The judgments of the courts below are reversed and the case is remanded to the district court for trial on the merits.

NOTES

[1] Garza v. Garza, 209 S.W.2d 1012 (Tex. Civ.App., 1948, no writ hist.), a suit by minor children against their father and his second wife for alienation of his affections and loss of his financial support, etc.; Aboussie v. Aboussie, supra, in which a 2½ year old child stuck her hand in an electric fan which had been negligently placed on the floor of a store operated by a partnership of which the father was a member; City of Houston v. Watson, 376 S.W.2d 23 (Tex.Civ.App., 1964, err. ref., n. r. e.) in which a summary judgment for a father was rendered on City's cross-action against him for indemnity based on his negligence in connection with a minor child driving a motor scooter over a hole in a street; and Wallace v. Wallace, 466 S.W.2d 416 (Tex.Civ.App.1971, writ granted but subsequently dismissed by request and agreement of the parties), in which the rule is stated as the basis for a holding that a minor child was immune from a personal injury suit filed by his father on account of the child negligently backing a car over him. See also Littleton v. Jordan, 428 S.W.2d 472 (Tex.Civ.App.1963, err. ref.), in which the general rule is stated but not applied in favor of a third party employer when his employee negligently ran over the employee's own minor son in the course of the father's employment.

[2] Hewlett v. George, 68 Miss. 703, 9 So. 885 (1891).

[3] McKelvey v. McKelvey, 111 Tenn. 388, 77 S.W. 664 (1903).

[4] Roller v. Roller, 37 Wash. 242, 79 P. 788 (1905).

[5] For other cases, including reckless and drunk driving, see Child v. Parent: Erosion of the Immunity Rule, 19 Hastings L.J. 201, 206-207 (1967); and Intrafamily Litigation-Parent and Child, No. 542 Insurance Law Journal 133, 137-139 (March, 1968).

[6] Gibson v. Gibson, 3 Cal. 3d 914, 92 Cal. Rptr. 288, 479 P.2d 648 (1971); Briere v. Briere, 107 N.H. 432, 224 A.2d 588 (1966); Gelbman v. Gelbman, 23 N.Y.2d 434, 297 N.Y.S.2d 529, 245 N.E.2d 192 (1969). See also Petersen v. City of Honolulu, 462 P.2d 1007 (Hawaii Sup. Ct., 1970).

[7] Silesky v. Kelman, 281 Minn. 431, 161 N.W.2d 631 (1968); Goller v. White, 20 Wis. 2d 402, 122 N.W.2d 193 (1963); Rigdon v. Rigdon, 465 S.W.2d 921 (Ky. Sup.Ct.1971).

[8] Hebel v. Hebel, 435 P.2d 8 (Alaska Sup. Ct.1967); Streenz v. Streenz, 106 Ariz. 86, 471 P.2d 282 (1970); France v. A.P.A. Transport Corp., 56 N.J. 500, 267 A.2d 490 (1970); Smith v. Kauffman, 212 Va. 181, 183 S.E.2d 190 (1971).

[9] In 1968, B. David Hinkle, vice-president of Crawford Insurance Adjusters, Atlanta, Georgia, reviewed the exceptions which have been adopted in various states and concluded: "We presume that more and more jurisdictions will employ all of the exceptions to the immunities which we have discussed. This will be done until such time as there will be very little remaining of the parental immunities which began in Mississippi in 1891." No. 542 Insurance Law Journal 133, 146 (March, 1968).

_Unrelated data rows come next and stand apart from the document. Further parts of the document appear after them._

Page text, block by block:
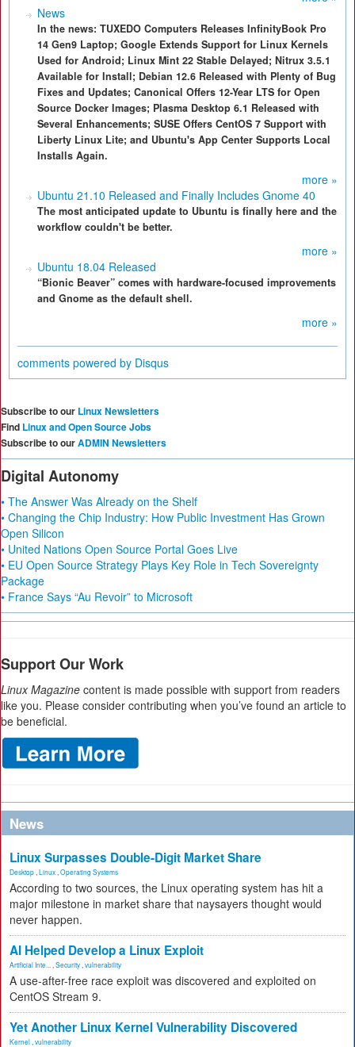
News
In the news: TUXEDO Computers Releases InfinityBook Pro
14 Gen9 Laptop; Google Extends Support for Linux Kernels
Used for Android; Linux Mint 22 Stable Delayed; Nitrux 3.5.1
Available for Install; Debian 12.6 Released with Plenty of Bug
Fixes and Updates; Canonical Offers 12-Year LTS for Open
Source Docker Images; Plasma Desktop 6.1 Released with
Several Enhancements; SUSE Offers CentOS 7 Support with
Liberty Linux Lite; and Ubuntu's App Center Supports Local
Installs Again.
more »
Ubuntu 21.10 Released and Finally Includes Gnome 40
The most anticipated update to Ubuntu is finally here and the
workflow couldn't be better.
more »
Ubuntu 18.04 Released
“Bionic Beaver” comes with hardware-focused improvements
and Gnome as the default shell.
more »
comments powered by Disqus
Subscribe to our Linux Newsletters
Find Linux and Open Source Jobs
Subscribe to ourADMIN Newsletters
Digital Autonomy
• The Answer Was Already on the Shelf
• Changing the Chip Industry: How Public Investment Has Grown
Open Silicon
• United Nations Open Source Portal Goes Live
• EU Open Source Strategy Plays Key Role in Tech Sovereignty
Package
• France Says “Au Revoir” to Microsoft
Support Our Work
Linux Magazine content is made possible with support from readers
like you. Please consider contributing when you’ve found an article to
be beneficial.
News
Linux Surpasses Double-Digit Market Share
Desktop Linux Operating Systems
According to two sources, the Linux operating system has hit a
major milestone in market share that naysayers thought would
never happen.
AI Helped Develop a Linux Exploit
Artificial Inte... Security vulnerability
A use-after-free race exploit was discovered and exploited on
CentOS Stream 9.
Yet Another Linux Kernel Vulnerability Discovered
Kernel vulnerability
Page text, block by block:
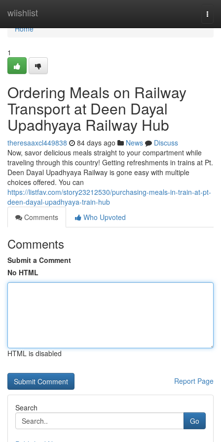
wiishlist
Home
Home
1
Ordering Meals on Railway
Transport at Deen Dayal
Upadhyaya Railway Hub
theresaaxcl449838 84 days ago News
Discuss
Now, savor delicious meals straight to your compartment while
traveling through this country! Getting refreshments in trains at Pt.
Deen Dayal Upadhyaya Railway is gone easy with multiple
choices offered. You can
https://listfav.com/story23212530/purchasing-meals-in-train-at-pt-
deen-dayal-upadhyaya-train-hub
Comments
Who Upvoted
Comments
Submit a Comment
No HTML
HTML is disabled
Report Page
Search
Go
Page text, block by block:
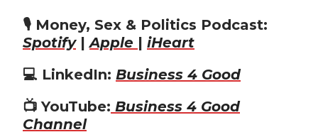
🎙️ Money, Sex & Politics Podcast:
Spotify|Apple | iHeart
💻 LinkedIn: Business 4 Good
📺 YouTube: Business 4 Good
Channel
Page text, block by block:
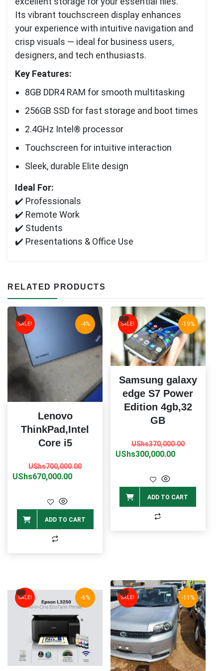
Its vibrant touchscreen display enhances
your experience with intuitive navigation and
crisp visuals — ideal for business users,
designers, and tech enthusiasts.
Key Features:
8GB DDR4 RAM for smooth multitasking
256GB SSD for fast storage and boot times
2.4GHz Intel® processor
Touchscreen for intuitive interaction
Sleek, durable Elite design
Ideal For:
✔️ Professionals
✔️ Remote Work
✔️ Students
✔️ Presentations & Office Use
RELATED PRODUCTS
-4%
SALE!
Lenovo
ThinkPad,Intel
Core i5
UShs700,000.00Original
UShs700,000.00.
UShs670,000.00
Current
UShs670,000.00.
ADD TO CART
-19%
SALE!
Samsung galaxy
edge S7 Power
Edition 4gb,32
GB
UShs370,000.00Original
UShs300,000.00
Current
ADD TO CART
-6%
SALE! -11%
SALE!
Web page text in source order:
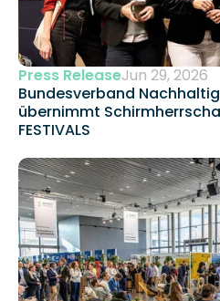
Press ReleaseJun 29, 2026
Bundesverband
übernimmt
FESTIVALS
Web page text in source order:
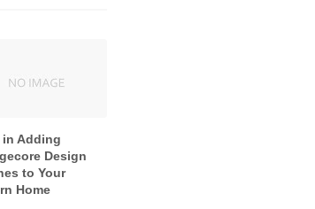
in Adding
Design
to Your
Home
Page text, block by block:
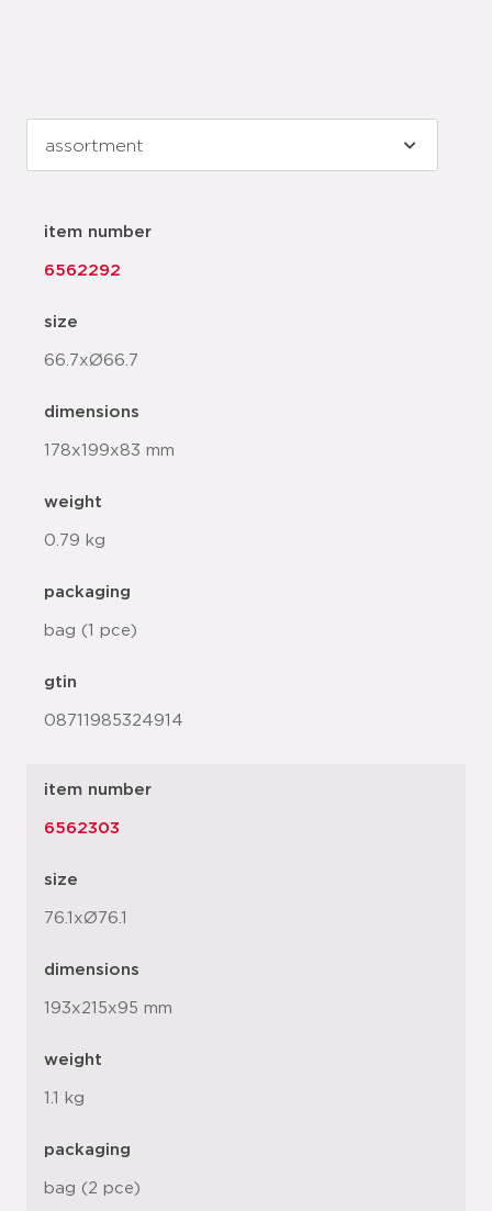
item number
6562292
size
66.7xØ66.7
dimensions
178x199x83 mm
weight
0.79 kg
packaging
bag (1 pce)
gtin
08711985324914
item number
6562303
size
76.1xØ76.1
dimensions
193x215x95 mm
weight
1.1 kg
packaging
bag (2 pce)
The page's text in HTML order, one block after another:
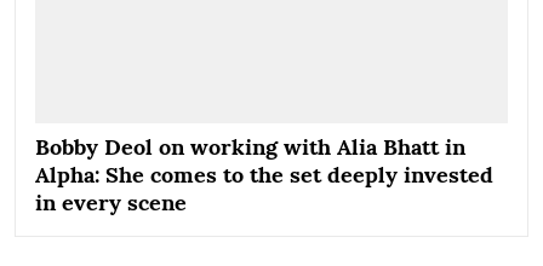
Bobby Deol on working with Alia Bhatt in
Alpha: She comes to the set deeply invested
in every scene
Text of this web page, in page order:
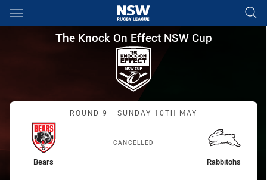
Main
You have skipped the navigation, tab for page content
The Knock On Effect NSW
The Knock On Effect NSW Cup
Match: Bears vs
ROUND 9 - SUNDAY 10TH MAY
CANCELLED
home Team
Bears away Team
Rabbitohs

For other discussions and collections of authorities, see: McCurdy, Torts Between Persons in Domestic Relation, 43 Harvard L.R. 1030 (1930); 19 Hastings L.R. 201, fn. 5 supra; 8 Houston L.R. 183 (1970); Tort Actions Between Members of the Family, 26 Missouri, L.R. 152 (1961); 44 Notre Dame Law 1001 (1969); Parent-child Immunity: The Case for Abolition, 6 San Diego L.R. 286 (1969); and 22 Southwestern L.J. 675 (1968).

[10] See articles listed in preceding footnote for compilation of cases and complete discussion of the effect of liability insurance on the parental immunity rule. Also see Prosser, Law of Torts, 868 (4th ed. 1971).

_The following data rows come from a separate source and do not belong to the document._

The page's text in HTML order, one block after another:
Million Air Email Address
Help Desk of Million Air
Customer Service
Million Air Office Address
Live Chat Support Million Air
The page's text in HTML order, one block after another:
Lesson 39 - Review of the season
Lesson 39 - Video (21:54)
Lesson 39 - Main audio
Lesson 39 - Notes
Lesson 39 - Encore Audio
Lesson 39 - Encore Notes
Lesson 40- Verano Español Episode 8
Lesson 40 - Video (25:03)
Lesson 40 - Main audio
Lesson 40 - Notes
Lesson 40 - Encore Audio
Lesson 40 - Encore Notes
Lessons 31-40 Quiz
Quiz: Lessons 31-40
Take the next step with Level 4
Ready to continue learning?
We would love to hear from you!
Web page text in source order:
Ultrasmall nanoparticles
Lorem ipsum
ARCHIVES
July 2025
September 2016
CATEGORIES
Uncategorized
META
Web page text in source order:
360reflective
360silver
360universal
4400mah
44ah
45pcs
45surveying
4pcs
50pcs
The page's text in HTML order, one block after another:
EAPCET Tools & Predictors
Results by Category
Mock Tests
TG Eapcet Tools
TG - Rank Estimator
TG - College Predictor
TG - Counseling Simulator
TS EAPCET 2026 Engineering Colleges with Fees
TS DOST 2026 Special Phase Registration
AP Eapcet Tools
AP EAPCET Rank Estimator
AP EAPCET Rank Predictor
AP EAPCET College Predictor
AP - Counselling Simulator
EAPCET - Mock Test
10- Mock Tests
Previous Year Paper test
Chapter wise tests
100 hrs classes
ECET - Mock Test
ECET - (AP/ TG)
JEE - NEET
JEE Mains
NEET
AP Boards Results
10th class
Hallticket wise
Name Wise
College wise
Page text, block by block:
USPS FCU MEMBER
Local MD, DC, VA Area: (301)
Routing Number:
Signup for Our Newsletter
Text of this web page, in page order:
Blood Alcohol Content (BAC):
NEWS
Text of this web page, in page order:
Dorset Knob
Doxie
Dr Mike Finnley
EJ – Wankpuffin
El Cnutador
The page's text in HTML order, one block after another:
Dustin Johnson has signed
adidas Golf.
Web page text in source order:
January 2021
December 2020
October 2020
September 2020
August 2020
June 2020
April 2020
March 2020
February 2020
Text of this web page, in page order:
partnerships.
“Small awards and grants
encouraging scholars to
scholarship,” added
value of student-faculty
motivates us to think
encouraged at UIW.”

[11] Villaret v. Villaret, 83 U.S.App.D.C. 311, 169 F.2d 677 (1948); Dennis v. Walker, 284 F. Supp. 413 (D.D.C.1968); Hastings v. Hastings, 33 N.J. 247, 163 A.2d 147 (1960). Contra: Hebel v. Hebel, 435 P.2d 8 (Alaska Sup.Ct., 1967); Briere v. Briere, 107 N.H. 432, 224 A.2d 588 (1966); Signs v. Signs, 156 Ohio St. 566, 103 N.E.2d 743 (1952); Borst v. Borst, 41 Wash.2d 642, 251 P.2d 149 (1952).

[12] See cases cited in footnote 7, supra.